◆ **TASK STATEMENT**: In the records below, find the line with "below as (x1, y1, x2, y2).", then copy each line exactly until you have copied the line with "virtual void OnEnvironmentsSetUpEnd". Leave any picture out.

[Dataset entries]
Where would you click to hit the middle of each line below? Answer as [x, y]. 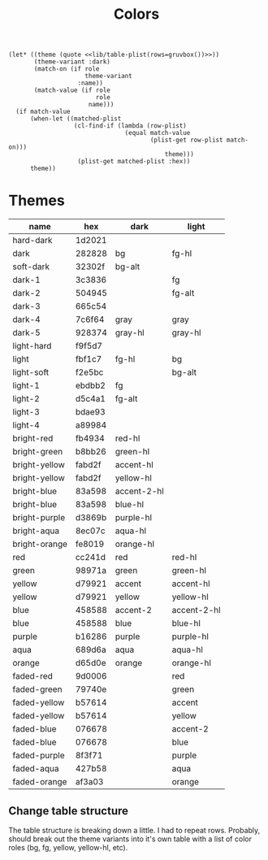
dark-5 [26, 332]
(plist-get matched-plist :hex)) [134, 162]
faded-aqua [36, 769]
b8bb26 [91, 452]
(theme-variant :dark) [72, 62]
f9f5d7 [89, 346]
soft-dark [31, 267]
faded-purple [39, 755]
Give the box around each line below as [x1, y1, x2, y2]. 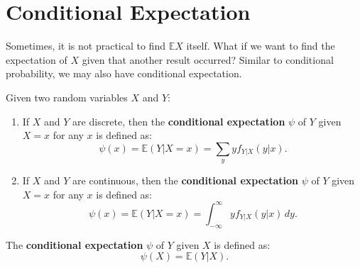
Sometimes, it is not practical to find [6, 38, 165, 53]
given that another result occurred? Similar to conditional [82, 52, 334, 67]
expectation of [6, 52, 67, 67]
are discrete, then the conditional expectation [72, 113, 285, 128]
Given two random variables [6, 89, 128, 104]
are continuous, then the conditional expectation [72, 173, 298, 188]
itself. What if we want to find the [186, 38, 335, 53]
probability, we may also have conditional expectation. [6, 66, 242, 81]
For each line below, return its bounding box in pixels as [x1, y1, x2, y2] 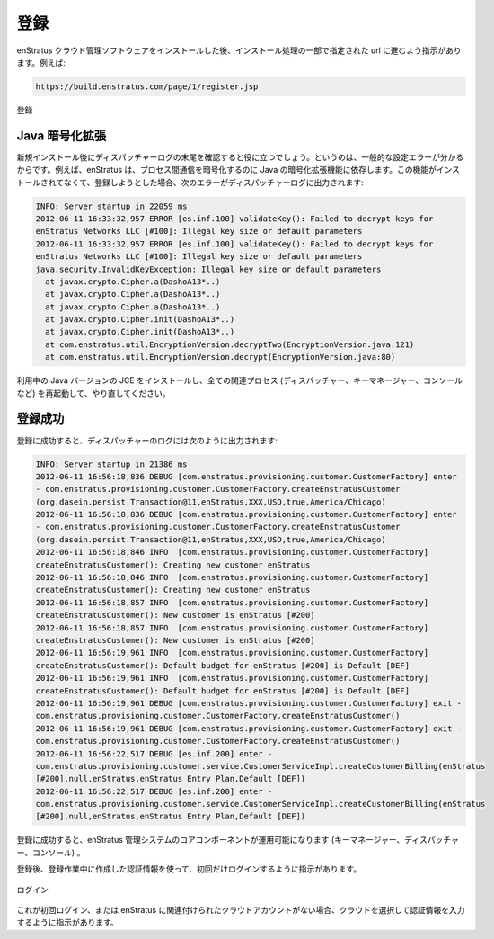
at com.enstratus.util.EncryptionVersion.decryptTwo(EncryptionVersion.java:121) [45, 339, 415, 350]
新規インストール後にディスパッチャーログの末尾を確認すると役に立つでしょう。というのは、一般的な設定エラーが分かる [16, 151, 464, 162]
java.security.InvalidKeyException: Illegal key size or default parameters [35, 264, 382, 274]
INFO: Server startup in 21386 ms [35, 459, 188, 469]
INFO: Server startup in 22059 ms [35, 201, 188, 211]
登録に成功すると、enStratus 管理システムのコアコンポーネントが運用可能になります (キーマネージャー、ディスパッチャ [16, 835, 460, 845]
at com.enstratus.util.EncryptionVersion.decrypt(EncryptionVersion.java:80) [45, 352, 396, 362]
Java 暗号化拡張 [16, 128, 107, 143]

* * *

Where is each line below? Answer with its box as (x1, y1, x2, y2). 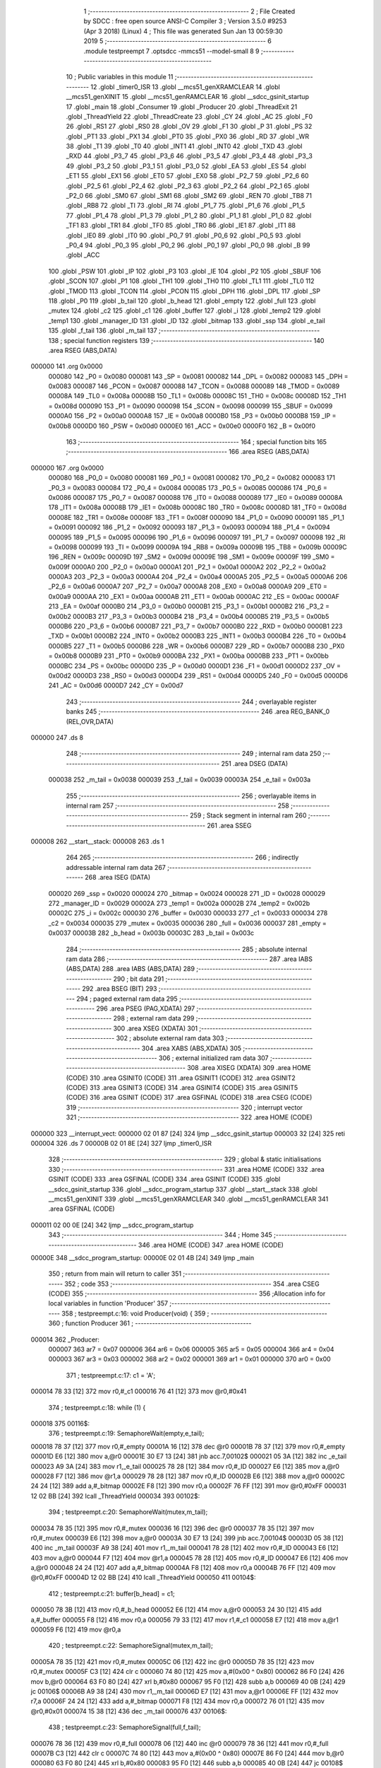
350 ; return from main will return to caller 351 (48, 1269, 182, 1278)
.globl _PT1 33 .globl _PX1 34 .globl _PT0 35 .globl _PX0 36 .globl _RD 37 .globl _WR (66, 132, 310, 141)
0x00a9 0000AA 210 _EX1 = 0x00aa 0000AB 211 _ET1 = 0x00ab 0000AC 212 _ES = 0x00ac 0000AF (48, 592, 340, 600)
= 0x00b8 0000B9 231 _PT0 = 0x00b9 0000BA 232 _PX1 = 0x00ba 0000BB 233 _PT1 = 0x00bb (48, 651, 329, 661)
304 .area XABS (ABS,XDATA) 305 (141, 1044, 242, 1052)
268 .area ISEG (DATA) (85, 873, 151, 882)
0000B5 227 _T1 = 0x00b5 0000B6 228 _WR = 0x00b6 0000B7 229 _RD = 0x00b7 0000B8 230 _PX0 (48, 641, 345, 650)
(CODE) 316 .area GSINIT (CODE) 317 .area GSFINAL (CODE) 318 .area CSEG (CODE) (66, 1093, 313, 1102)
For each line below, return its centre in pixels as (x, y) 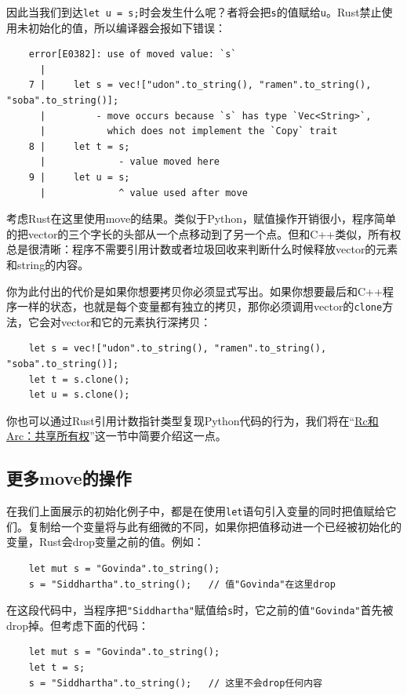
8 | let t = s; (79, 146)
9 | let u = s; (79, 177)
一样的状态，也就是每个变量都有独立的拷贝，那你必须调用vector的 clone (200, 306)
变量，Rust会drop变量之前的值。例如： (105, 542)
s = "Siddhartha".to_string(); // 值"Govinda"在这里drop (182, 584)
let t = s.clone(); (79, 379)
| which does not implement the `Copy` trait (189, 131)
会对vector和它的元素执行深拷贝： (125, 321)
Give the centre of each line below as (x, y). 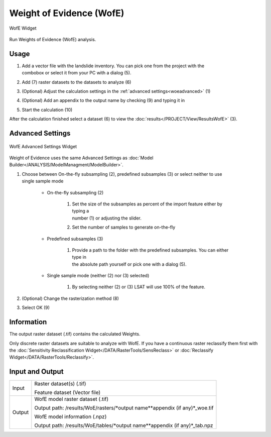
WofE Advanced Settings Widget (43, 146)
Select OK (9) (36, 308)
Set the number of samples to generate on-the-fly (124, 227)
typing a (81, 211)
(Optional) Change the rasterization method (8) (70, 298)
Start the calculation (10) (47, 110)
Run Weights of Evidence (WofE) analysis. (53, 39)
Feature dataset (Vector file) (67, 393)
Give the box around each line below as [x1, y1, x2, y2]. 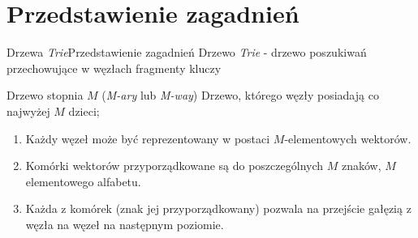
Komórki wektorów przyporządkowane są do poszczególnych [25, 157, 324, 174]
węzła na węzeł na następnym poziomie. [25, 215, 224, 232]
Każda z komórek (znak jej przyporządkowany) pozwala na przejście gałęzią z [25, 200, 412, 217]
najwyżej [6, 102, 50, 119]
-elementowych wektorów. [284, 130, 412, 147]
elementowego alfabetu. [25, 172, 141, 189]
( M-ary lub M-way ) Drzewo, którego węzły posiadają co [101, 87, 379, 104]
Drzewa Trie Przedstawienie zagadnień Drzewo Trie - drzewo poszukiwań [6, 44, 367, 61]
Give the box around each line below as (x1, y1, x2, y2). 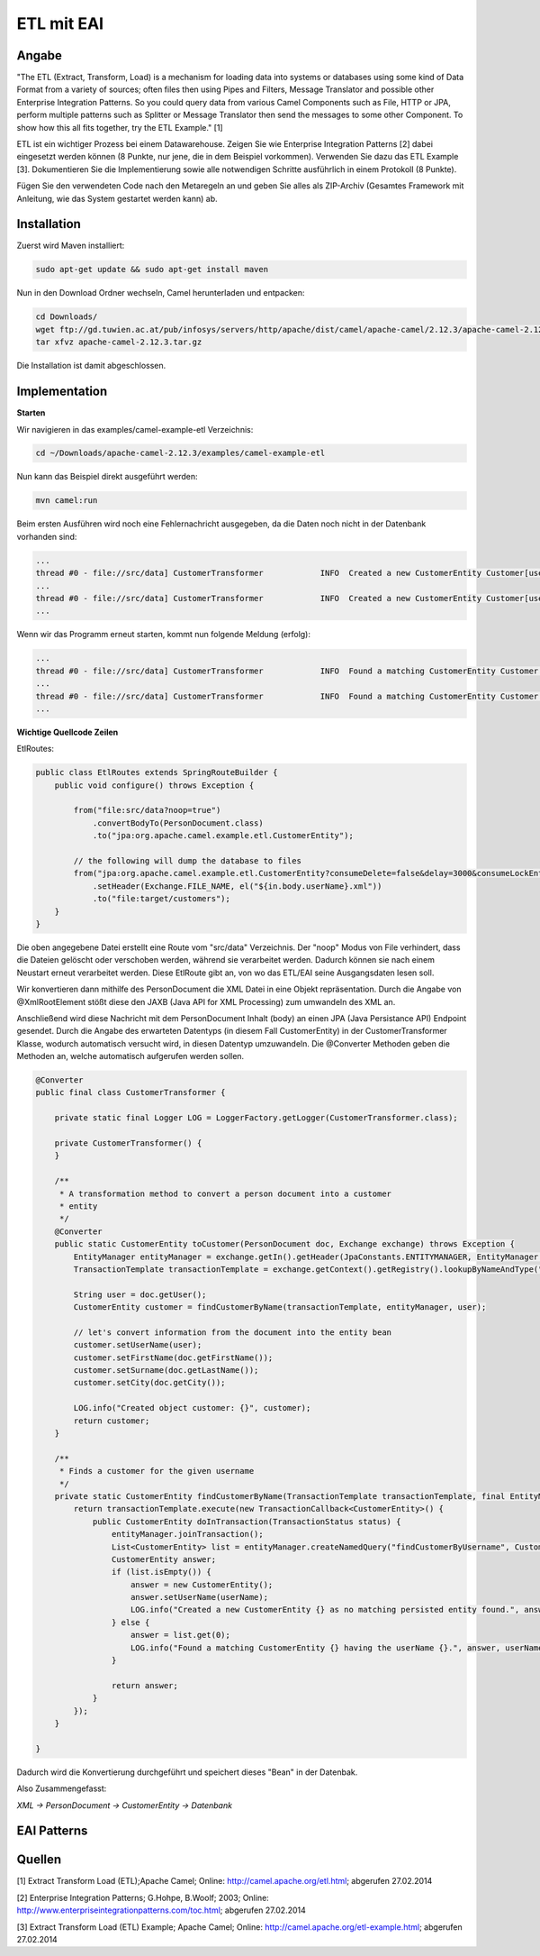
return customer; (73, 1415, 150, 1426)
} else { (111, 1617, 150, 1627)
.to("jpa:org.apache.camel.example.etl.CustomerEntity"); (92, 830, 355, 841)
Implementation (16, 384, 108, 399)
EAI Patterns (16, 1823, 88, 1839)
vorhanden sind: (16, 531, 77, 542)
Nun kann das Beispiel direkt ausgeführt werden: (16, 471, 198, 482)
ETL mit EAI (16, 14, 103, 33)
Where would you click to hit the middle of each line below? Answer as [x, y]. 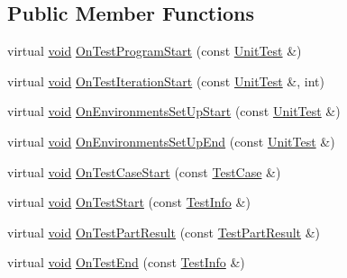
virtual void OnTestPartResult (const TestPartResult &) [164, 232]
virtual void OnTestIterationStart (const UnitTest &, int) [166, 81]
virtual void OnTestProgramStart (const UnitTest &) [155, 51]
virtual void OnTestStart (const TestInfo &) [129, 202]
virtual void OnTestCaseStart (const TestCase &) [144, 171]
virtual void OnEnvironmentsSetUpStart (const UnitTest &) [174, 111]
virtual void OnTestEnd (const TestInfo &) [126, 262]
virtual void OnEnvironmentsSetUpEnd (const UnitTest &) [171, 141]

◆ **ANSWER TO THIS PROBLEM**:
Give the box around each line below as (x1, y1, x2, y2). 
return customer; (73, 1415, 150, 1426)
} else { (111, 1617, 150, 1627)
.to("jpa:org.apache.camel.example.etl.CustomerEntity"); (92, 830, 355, 841)
Implementation (16, 384, 108, 399)
EAI Patterns (16, 1823, 88, 1839)
vorhanden sind: (16, 531, 77, 542)
Nun kann das Beispiel direkt ausgeführt werden: (16, 471, 198, 482)
ETL mit EAI (16, 14, 103, 33)
Where would you click to hit the middle of each line below? Answer as [x, y]. 
virtual void OnTestPartResult (const TestPartResult &) [164, 232]
virtual void OnTestIterationStart (const UnitTest &, int) [166, 81]
virtual void OnTestProgramStart (const UnitTest &) [155, 51]
virtual void OnTestStart (const TestInfo &) [129, 202]
virtual void OnTestCaseStart (const TestCase &) [144, 171]
virtual void OnEnvironmentsSetUpStart (const UnitTest &) [174, 111]
virtual void OnTestEnd (const TestInfo &) [126, 262]
virtual void OnEnvironmentsSetUpEnd (const UnitTest &) [171, 141]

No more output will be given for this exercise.